Interestingly simulations of the wild-type protein predict a second cation-binding site in which an Mg2+ ion is coordinated by the glycerol oxygen adjacent to the scissile bond, the carboxylic acid moiety of D11, and water molecules found persistently in this region throughout the simulations. Coordination of cations by D10 and D11 is shown in Fig. 3 f. When the Ca2+ ion is removed before equilibration, the conformational behavior of the putative active site is rather different. Although two Mg2+ ions are observed to enter the active site region during equilibration and remain within this region throughout the simulations, neither one is located precisely in the same spot as the Ca2+ ion from the Rutten model (5). Furthermore, H122 is observed to flip out of the active site such that the side chain is pointing toward the extracellular loops. This movement of H122 is accompanied by snorkeling of K67 toward the phosphate group of the lipid A sugar (Fig. S9) rather than interacting with the hydroxyl groups of the Kdo sugars as observed with the simulations of the Rutten model when Ca2+ is located within the proposed binding site (5). Residues T34 and D10 are not involved in interactions with the two cations in these simulations; instead one Mg2+ ion is observed to interact with D11 and two glycerol oxygens from adjacent acyl tails. The second cation-binding site identified in the wild-type simulations is again observed here with D11 involved in coordination along with a glycerol oxygen from one of the substrate lipid tails. The D11A mutation leads to the cation moving out of this binding site, indicating the importance of residue D11 for coordination of the second ion. In Fig. S10, we provide heat maps showing protein contacts with the Ca2+ ion and Mg2+ ions, where contact is defined as an interatomic distance of ≤0.4 nm.
The scissile bond is oriented through interaction of the carbonyl oxygen with the Ca2+ ion; the latter is also coordinated by N9, D10, T34, and three water molecules throughout the simulations of the wild-type protein. In simulations of the protein with the single-point mutation D10A, the Ca2+ moved out of the binding site such that after 300 ns it was no longer interacting with the protein, providing strong evidence that residue D10 plays a key role in coordination of the Ca2+ ion. In simulations of the T34A mutant however, the ion Ca2+ remains in the pocket, still coordinated by D10. Thus, our simulations suggest that for Ca2+ ion coordination, residue D10 is essential but T34 is not. Fig. 4 shows the effect of specific residue mutation on the conformation of the protein-ion-lipid complex. Again, all images in Fig. 4 were produced from simulations at 323 K.
Figure 4.
Snapshots of the protein-lipid-ion complex with specific residue mutations after 300 ns, compared to the wild-type. The membrane and solvent have been omitted for clarity. The top right panel shows the cation moving away from residue 10 when it is mutated from D to A. The bottom right panel shows the cation is still near its original location when residue 34 is mutated from T to A. The color scheme is the same as Fig. 3. To see this figure in color, go online.
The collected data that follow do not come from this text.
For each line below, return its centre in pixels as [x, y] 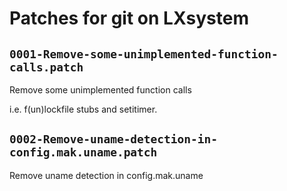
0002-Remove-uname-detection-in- [114, 139]
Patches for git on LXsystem [129, 18]
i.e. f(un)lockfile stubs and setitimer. [83, 109]
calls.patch [46, 67]
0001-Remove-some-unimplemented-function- [144, 54]
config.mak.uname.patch [83, 152]
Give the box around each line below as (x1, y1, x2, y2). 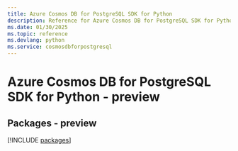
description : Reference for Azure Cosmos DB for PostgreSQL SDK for (7, 17, 214, 24)
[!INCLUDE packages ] (7, 136, 72, 144)
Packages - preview (7, 117, 97, 129)
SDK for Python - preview (7, 89, 161, 105)
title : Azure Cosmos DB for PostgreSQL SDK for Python (7, 10, 173, 18)
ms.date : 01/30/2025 (7, 23, 69, 30)
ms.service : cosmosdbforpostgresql (7, 43, 113, 50)
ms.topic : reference (7, 30, 69, 38)
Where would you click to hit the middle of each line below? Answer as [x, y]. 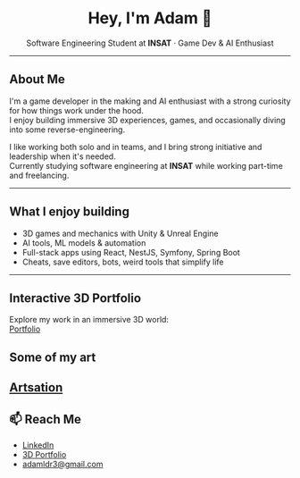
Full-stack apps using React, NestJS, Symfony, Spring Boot [131, 252]
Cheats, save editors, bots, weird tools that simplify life [123, 262]
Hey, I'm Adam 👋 [150, 18]
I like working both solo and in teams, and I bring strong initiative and [136, 147]
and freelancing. [39, 175]
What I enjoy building [69, 212]
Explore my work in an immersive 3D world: [89, 320]
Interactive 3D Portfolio [75, 298]
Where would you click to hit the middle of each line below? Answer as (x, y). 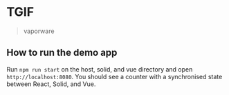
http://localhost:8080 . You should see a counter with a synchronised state (114, 76)
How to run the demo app (62, 53)
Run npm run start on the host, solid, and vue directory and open (100, 69)
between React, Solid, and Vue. (51, 84)
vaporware (39, 31)
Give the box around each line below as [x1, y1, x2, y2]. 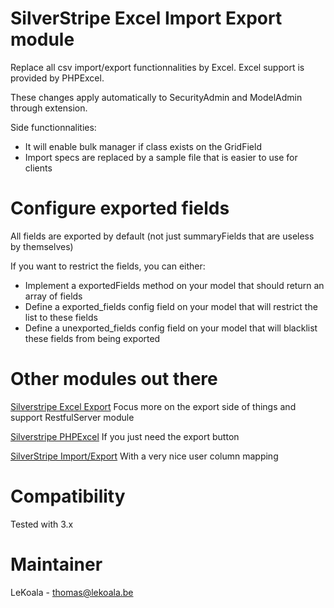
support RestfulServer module [10, 411, 135, 423]
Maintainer [10, 553, 103, 576]
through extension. [10, 102, 88, 114]
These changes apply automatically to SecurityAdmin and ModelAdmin [10, 91, 303, 103]
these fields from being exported [24, 332, 161, 344]
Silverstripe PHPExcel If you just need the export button [10, 430, 240, 442]
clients [24, 162, 53, 174]
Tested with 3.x [10, 518, 74, 530]
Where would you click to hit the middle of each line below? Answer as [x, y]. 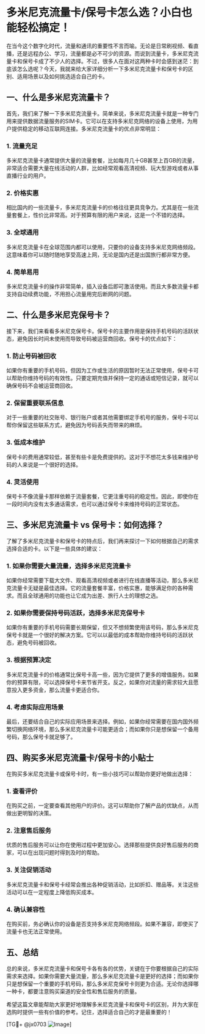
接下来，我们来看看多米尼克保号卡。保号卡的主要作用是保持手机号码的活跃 [100, 331]
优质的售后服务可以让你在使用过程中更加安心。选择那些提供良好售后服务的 [100, 845]
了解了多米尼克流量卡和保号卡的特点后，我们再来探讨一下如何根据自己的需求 [103, 541]
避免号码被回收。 [38, 643]
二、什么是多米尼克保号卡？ [59, 315]
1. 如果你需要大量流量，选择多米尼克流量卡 [69, 566]
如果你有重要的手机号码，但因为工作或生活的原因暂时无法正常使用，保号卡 [100, 371]
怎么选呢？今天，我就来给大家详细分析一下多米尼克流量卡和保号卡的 [102, 68]
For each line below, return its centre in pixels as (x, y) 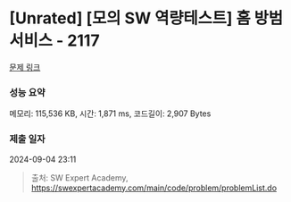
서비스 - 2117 (54, 41)
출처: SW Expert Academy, (79, 177)
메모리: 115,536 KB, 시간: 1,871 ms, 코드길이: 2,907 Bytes (110, 114)
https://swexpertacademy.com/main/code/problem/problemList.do (154, 188)
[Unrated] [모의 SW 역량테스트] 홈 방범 (146, 18)
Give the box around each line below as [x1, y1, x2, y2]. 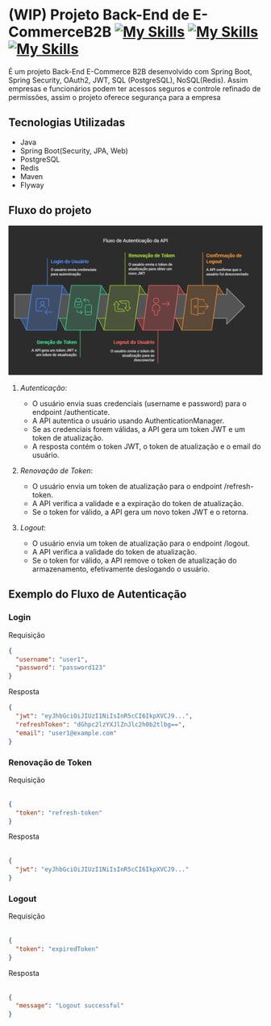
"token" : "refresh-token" [15, 809, 103, 817]
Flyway [19, 180, 44, 190]
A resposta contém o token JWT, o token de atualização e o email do [31, 442, 261, 451]
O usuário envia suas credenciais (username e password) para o [31, 399, 248, 408]
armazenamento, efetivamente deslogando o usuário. [31, 564, 211, 574]
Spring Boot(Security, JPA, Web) [19, 145, 129, 155]
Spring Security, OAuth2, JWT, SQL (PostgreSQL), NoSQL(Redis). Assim [8, 75, 248, 85]
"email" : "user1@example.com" [15, 729, 117, 737]
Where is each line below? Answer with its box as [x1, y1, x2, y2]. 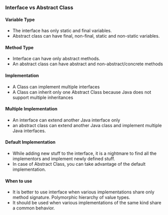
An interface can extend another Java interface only [12, 117, 120, 123]
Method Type [5, 44, 34, 50]
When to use [5, 178, 33, 184]
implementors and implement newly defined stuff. [12, 155, 115, 162]
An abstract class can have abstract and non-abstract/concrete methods [12, 61, 163, 67]
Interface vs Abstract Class [5, 4, 74, 11]
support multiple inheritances [12, 94, 74, 100]
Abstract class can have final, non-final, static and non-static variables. [12, 33, 160, 39]
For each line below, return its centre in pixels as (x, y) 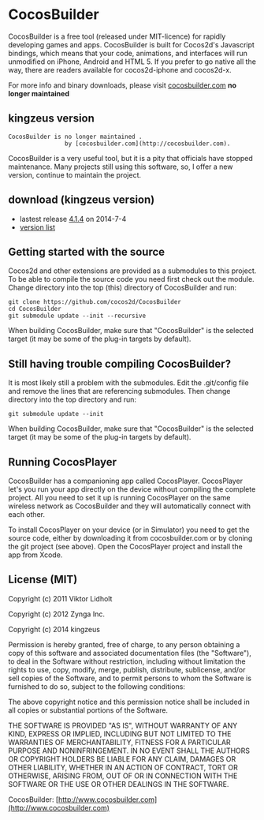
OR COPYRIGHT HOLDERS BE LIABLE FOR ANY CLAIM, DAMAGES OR (122, 758)
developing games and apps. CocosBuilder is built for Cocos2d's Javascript (131, 44)
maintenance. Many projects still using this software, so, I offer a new (121, 167)
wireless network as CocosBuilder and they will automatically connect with (129, 506)
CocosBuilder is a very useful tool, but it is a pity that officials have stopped (131, 158)
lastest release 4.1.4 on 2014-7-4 (73, 219)
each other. (27, 514)
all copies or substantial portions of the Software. (88, 710)
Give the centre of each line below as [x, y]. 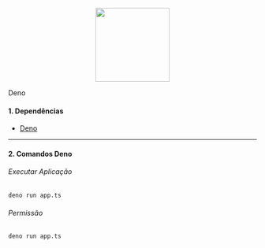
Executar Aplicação [40, 172]
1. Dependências [36, 111]
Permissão [26, 213]
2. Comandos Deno [40, 154]
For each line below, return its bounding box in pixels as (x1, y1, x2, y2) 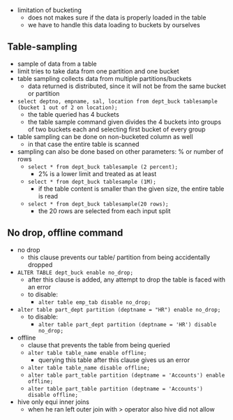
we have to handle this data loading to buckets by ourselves (27, 21, 200, 29)
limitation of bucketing (17, 6, 82, 14)
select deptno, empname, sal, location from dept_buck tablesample (17, 98, 218, 105)
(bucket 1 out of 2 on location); (17, 104, 118, 111)
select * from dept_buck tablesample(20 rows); (27, 201, 169, 208)
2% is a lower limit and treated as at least (38, 169, 157, 178)
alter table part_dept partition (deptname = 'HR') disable (38, 321, 217, 328)
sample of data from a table (17, 59, 98, 68)
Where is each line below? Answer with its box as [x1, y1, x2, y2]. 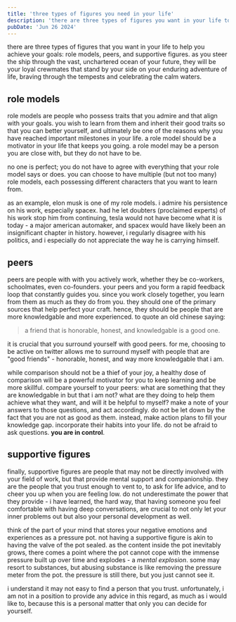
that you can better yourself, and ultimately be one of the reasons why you [7, 127, 223, 135]
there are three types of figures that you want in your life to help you [7, 43, 205, 51]
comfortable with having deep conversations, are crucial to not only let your [7, 504, 227, 513]
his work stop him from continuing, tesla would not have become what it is [7, 214, 223, 222]
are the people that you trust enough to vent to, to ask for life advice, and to [7, 482, 226, 490]
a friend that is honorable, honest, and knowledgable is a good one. [24, 326, 221, 334]
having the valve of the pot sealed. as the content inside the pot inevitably [7, 540, 221, 549]
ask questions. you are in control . [7, 429, 105, 436]
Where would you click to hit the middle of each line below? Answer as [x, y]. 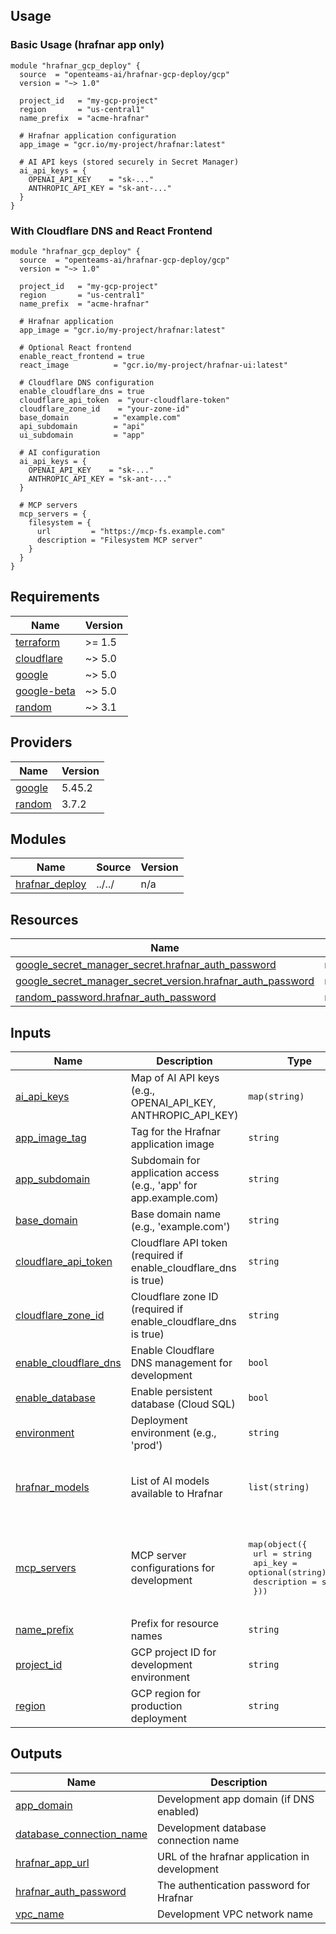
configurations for [173, 1568]
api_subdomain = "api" [82, 426]
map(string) [276, 1097]
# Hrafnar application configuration [98, 135]
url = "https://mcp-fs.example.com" [131, 531]
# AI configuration [60, 452]
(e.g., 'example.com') [180, 1227]
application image [172, 1144]
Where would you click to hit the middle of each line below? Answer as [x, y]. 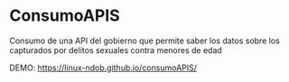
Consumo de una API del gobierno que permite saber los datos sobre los [144, 41]
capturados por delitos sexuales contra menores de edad [116, 50]
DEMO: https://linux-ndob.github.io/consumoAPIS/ [103, 68]

Our simulations therefore predict that both the aspartate residues within the putative binding site, D10 and D11, play a role in binding cations. Interestingly, when Ca2+ is not coordinated by D10, the protein remains stable and the protein-substrate complex does not dissociate over the timeframe of our simulations; however, the local conformational rearrangements of the nearby residues are such that it is difficult to envisage a deacylation process occurring. As such, our simulations support the hypothesis of Rutten et al. (5) in which D10 must coordinate a cation. However, this does leave open the question of why does D11 also bind a cation? Cation binding in this region is observed in all our simulations (other than those of the D11A mutant); therefore, cation binding by D11 is likely to be important for ion recruitment to the active site.
Catalytic mechanism
Having identified the conditions under which cations bind to the enzyme, we next sought to gain some insights into the catalytic mechanism of deacylation by LpxR by combining the results of molecular dynamics and Monte Carlo simulations, with clues from what is known about the mechanisms of phospholipase A2 enzymes (8) and a previously hypothesized mechanism for deacylation from the static X-ray structure, docking studies, and mutagenesis studies (5, 6). It is important to note here that initial predictions do not specify whether the mechanism requires one mechanistic water or a cascade of two water molecules; the latter is known to be the case for the mechanism of a secreted pancreatic phospholipase A2 enzyme (7, 8). Attention was paid to the number of water molecules found between H122 and the scissile ester during GCMC calculations. The putative catalytic protein residues, Ca2+ ion, known to be essential for activity, and the ester moiety of the lipid substrate are shown in Fig. 5.
Figure 5.
Catalytic mechanism including the residues E128, K129, H122, the portion of Re LPS to be cleaved, and one Ca2+ ion.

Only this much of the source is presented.